Given data Start Marker

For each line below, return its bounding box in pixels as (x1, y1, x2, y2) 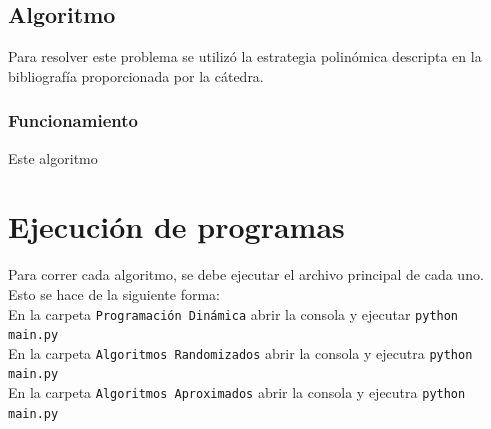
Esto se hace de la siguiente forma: (8, 283, 220, 304)
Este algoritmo (8, 147, 98, 168)
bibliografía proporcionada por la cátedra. (8, 65, 264, 86)
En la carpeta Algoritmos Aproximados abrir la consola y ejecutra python (8, 382, 466, 403)
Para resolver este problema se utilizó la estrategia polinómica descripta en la (8, 46, 482, 67)
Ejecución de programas (8, 206, 345, 247)
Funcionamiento (8, 108, 138, 133)
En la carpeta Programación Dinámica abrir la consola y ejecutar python (8, 303, 459, 324)
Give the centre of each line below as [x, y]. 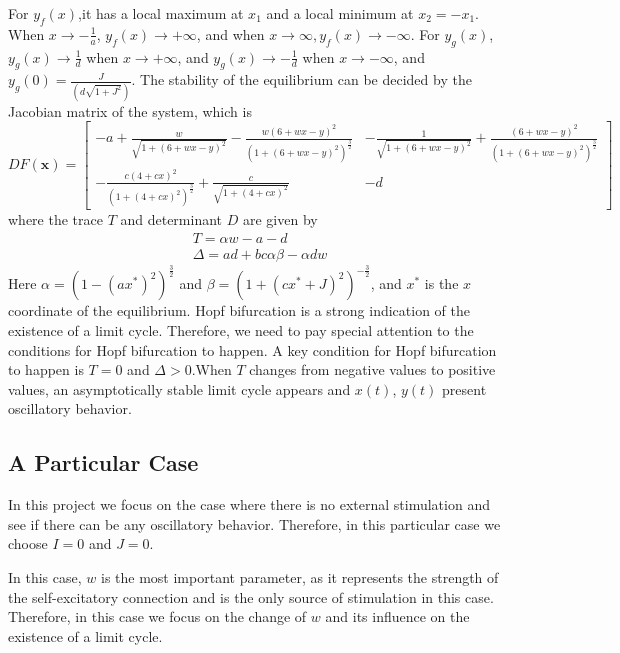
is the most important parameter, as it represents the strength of [300, 576]
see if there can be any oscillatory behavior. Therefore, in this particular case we [254, 523]
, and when [230, 33]
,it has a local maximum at [161, 13]
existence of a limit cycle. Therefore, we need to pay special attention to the [241, 329]
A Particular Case [103, 462]
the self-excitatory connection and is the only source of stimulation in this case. [251, 596]
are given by [280, 219]

Given data End Marker

--- Work to be completed ---
Whichever lines of the material hold the word "Therefore", find and copy them.

--- Response below ---
see if there can be any oscillatory behavior. Therefore, in this particular case we [254, 523]
existence of a limit cycle. Therefore, we need to pay special attention to the [241, 329]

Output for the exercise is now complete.